**AIM OF THE EXERCISE**
Scan the records and identify every line in which the string "Leok" occurs, then return those lines.

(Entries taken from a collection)
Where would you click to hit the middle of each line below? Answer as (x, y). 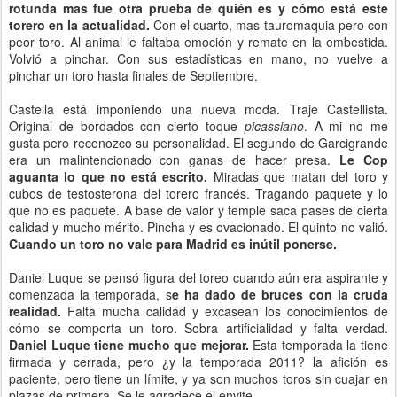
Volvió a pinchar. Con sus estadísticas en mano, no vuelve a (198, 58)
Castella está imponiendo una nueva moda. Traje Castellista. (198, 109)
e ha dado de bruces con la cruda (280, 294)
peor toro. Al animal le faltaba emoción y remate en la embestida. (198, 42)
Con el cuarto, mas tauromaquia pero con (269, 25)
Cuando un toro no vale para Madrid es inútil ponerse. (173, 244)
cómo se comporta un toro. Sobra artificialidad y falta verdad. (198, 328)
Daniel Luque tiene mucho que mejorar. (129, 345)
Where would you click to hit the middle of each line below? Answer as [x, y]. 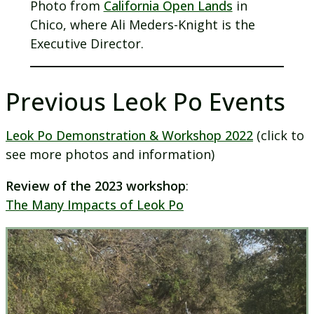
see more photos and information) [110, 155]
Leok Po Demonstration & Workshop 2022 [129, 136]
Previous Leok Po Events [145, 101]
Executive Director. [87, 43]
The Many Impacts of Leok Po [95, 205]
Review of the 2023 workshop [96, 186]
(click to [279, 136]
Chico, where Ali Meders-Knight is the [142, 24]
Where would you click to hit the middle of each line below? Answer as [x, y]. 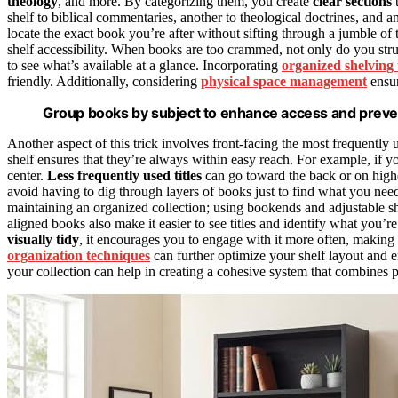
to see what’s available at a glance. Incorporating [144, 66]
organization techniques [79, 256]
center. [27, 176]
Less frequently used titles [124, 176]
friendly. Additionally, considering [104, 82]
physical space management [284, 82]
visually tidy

...

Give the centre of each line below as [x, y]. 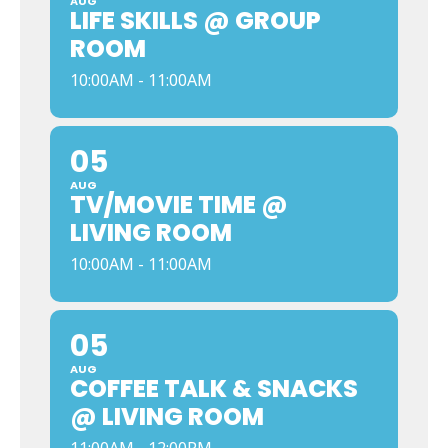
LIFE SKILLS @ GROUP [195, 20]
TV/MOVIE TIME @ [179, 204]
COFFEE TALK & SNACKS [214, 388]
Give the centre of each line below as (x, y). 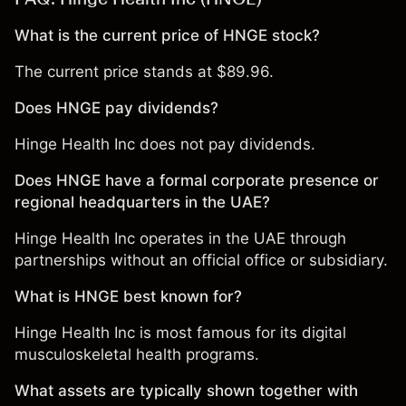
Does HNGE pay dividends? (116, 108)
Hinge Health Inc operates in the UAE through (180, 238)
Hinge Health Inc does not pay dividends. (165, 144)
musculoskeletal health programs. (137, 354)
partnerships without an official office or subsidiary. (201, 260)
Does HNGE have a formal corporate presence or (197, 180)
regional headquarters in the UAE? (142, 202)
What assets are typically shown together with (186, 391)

**RESULT OF THIS EXERCISE**
Leok Po Demonstration & Workshop 2022 [129, 136]
Previous Leok Po Events [145, 101]
The Many Impacts of Leok Po [95, 205]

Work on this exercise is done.